Summary: Detection and auto-shutdown upon reaching a certain temperature

From: sunhux G <sunhux_at_gmail.com>
Date: Wed Apr 29 2009 - 12:00:39 EDT
Thanks for the numerous replies, Allan's replies match what I need
followed by a Perl script from Allan at the end.


But first, there's this constant harassment from Hike, this list's
moderator??

you really are a troll--this question deals with easily found information
and is "common knowledge"--nothing that you should be posting about to the
sunmangers mailing list.

next, you'll ask how to raid a quad ethernet card!
LOL!!!

it seems your learning curve is very shallow.


========================Allan's reply ==========================

> Can Solaris detect the estimated temperature of the datacentre and
> then shuts itself down (init 5) gracefully?

That depends on your hardware. My old E-450 had ambient temperature
readings.  If your hardware had AMBIENT amongst the prtdiag output,
I'll send you my short Perl script that pages when the room got hot.
Alternatively get an APC temperature/humidity probe and monitor that
with nut, the network UPS tool.


> Yes, I do have an E450 and in it's "prtdiag -v" there's an
> Ambient temperature.  Our E450 gave 1 Celcius less than the
> room temperature  (reported by our DC aircon).
> In your E450, is the Ambient temp close to your room temperature?

Allan's reply :
My E-450's Celsius temperature was maybe a degree low, but it was pretty
close.

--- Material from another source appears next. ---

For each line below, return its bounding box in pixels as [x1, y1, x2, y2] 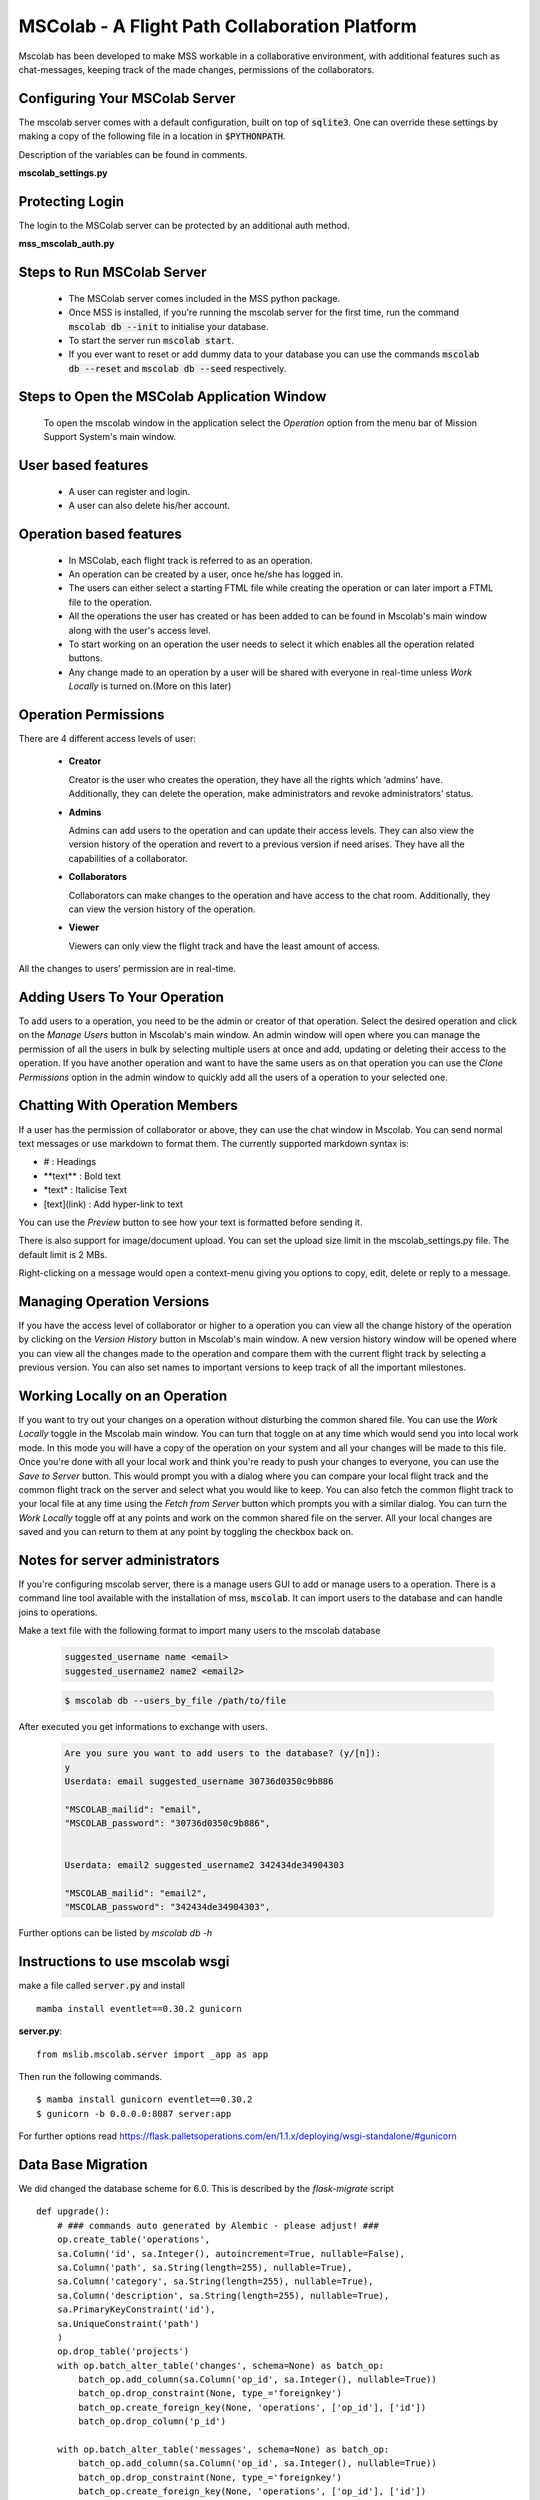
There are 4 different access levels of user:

Note that the temperature is read where it's sucking air in, so
if it's low in the rack (as mine was) it may be cooler than the
wall-mounted thermostat.


================================================================================

The cut off temperature of a CPU is 65 Deg C. The best bet would be to
shutdown a server when it reaches 62 Deg C.

If you have many servers in a data center and you are using Tivoli or any
other monitoring software, you can build into it the logic to shutdown a
server when it reaches this critical temperature.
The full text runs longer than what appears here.